- _Work task_:
Nothing but the lines below, from the first through the line containing "Single Keyword… And It Is Billions Times", should be set down, each one exactly and without pictures.

*** Opening Task data ***

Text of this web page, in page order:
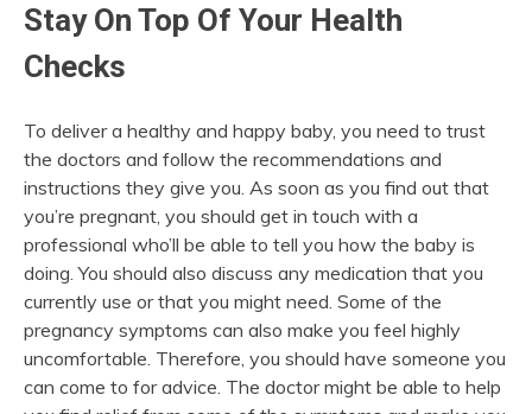
Stay On Top Of Your Health
Checks
To deliver a healthy and happy baby, you need to trust
the doctors and follow the recommendations and
instructions they give you. As soon as you find out that
you’re pregnant, you should get in touch with a
professional who’ll be able to tell you how the baby is
doing. You should also discuss any medication that you
currently use or that you might need. Some of the
pregnancy symptoms can also make you feel highly
uncomfortable. Therefore, you should have someone you
can come to for advice. The doctor might be able to help
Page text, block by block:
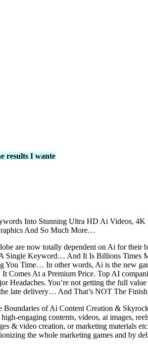
results I wante
Into Stunning Ultra HD Ai Videos,
And So Much More…
are now totally dependent on Ai for their
Single Keyword… And It Is Billions Times
You Time… In other words, Ai is the new
Comes At a Premium Price. Top AI
You’re not getting the full
late delivery… And That’s NOT The
of Ai Content Creation &
engaging contents, videos, ai images,
& video creation, or marketing materials
the whole marketing games and by
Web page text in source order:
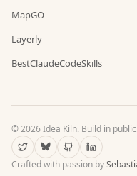
MapGO
Layerly
BestClaudeCodeSkills
©2026Idea Kiln. Build in
Crafted with passion by
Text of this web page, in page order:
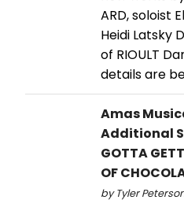
ARD, soloist
Heidi Latsky
of RIOULT
details are
Amas
Additional
GOTTA
OF
by Tyler
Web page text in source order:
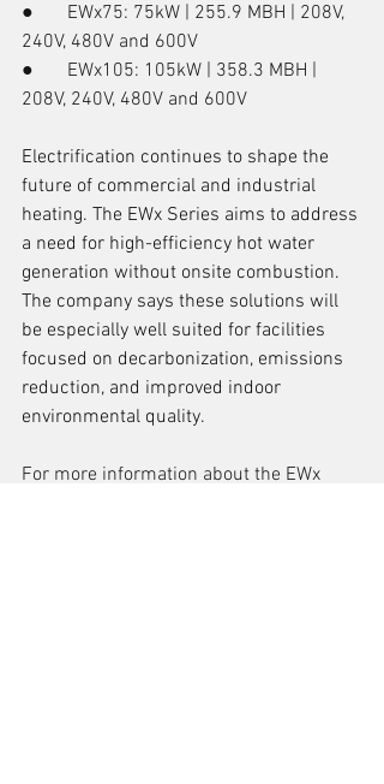
●       EWx75: 75kW | 255.9 MBH | 208V,
240V, 480V and 600V
●       EWx105: 105kW | 358.3 MBH |
208V, 240V, 480V and 600V
Electrification continues to shape the
future of commercial and industrial
heating. The EWx Series aims to address
a need for high-efficiency hot water
generation without onsite combustion.
The company says these solutions will
be especially well suited for facilities
focused on decarbonization, emissions
reduction, and improved indoor
environmental quality.
For more information about the EWx
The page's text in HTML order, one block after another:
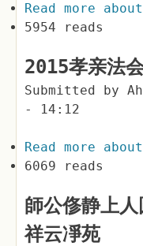
Read more about
5954 reads
2015孝亲法
Submitted by
- 14:12
Read more about
6069 reads
師公俢静上
祥云凈苑
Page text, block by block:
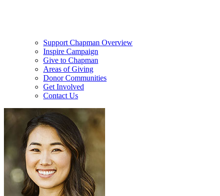
Support Chapman Overview
Inspire Campaign
Give to Chapman
Areas of Giving
Donor Communities
Get Involved
Contact Us
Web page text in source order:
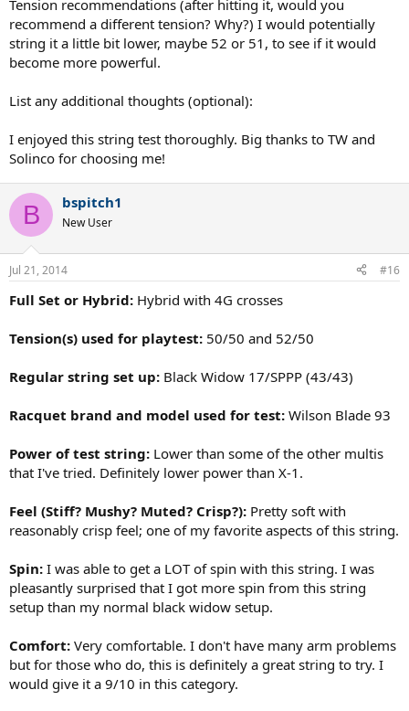
Tension recommendations (after hitting it, would you
recommend a different tension? Why?) I would potentially
string it a little bit lower, maybe 52 or 51, to see if it would
become more powerful.
List any additional thoughts (optional):
I enjoyed this string test thoroughly. Big thanks to TW and
Solinco for choosing me!
B bspitch1
New User
Jul 21, 2014 #16
Full Set or Hybrid: Hybrid with 4G crosses
Tension(s) used for playtest: 50/50 and 52/50
Regular string set up: Black Widow 17/SPPP (43/43)
Racquet brand and model used for test: Wilson Blade 93
Power of test string: Lower than some of the other multis
that I've tried. Definitely lower power than X-1.
Feel (Stiff? Mushy? Muted? Crisp?): Pretty soft with
reasonably crisp feel; one of my favorite aspects of this string.
Spin: I was able to get a LOT of spin with this string. I was
pleasantly surprised that I got more spin from this string
setup than my normal black widow setup.
Comfort: Very comfortable. I don't have many arm problems
but for those who do, this is definitely a great string to try. I
would give it a 9/10 in this category.
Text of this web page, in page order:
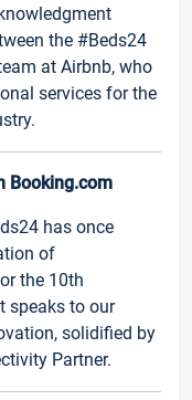
the #Beds24
at Airbnb, who
services for the
Booking.com
has once
of
the 10th
speaks to our
solidified by
Partner.
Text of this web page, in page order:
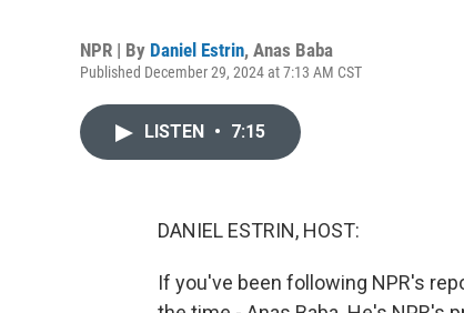
NPR | By Daniel Estrin, Anas Baba
Published December 29, 2024 at 7:13 AM CST
LISTEN • 7:15
DANIEL ESTRIN, HOST:
If you've been following NPR's
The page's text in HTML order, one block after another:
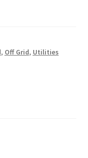
, Off Grid, Utilities
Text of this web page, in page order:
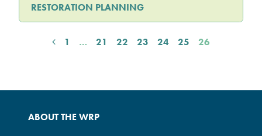
RESTORATION PLANNING
1 … 21 22 23 24 25 26
ABOUT THE WRP

*** Closing Task data ***

- _Solution below_:
Text of this web page, in page order:
Stay On Top Of Your Health
Checks
To deliver a healthy and happy baby, you need to trust
the doctors and follow the recommendations and
instructions they give you. As soon as you find out that
you’re pregnant, you should get in touch with a
professional who’ll be able to tell you how the baby is
doing. You should also discuss any medication that you
currently use or that you might need. Some of the
pregnancy symptoms can also make you feel highly
uncomfortable. Therefore, you should have someone you
can come to for advice. The doctor might be able to help
Page text, block by block:
results I wante
Into Stunning Ultra HD Ai Videos,
And So Much More…
are now totally dependent on Ai for their
Single Keyword… And It Is Billions Times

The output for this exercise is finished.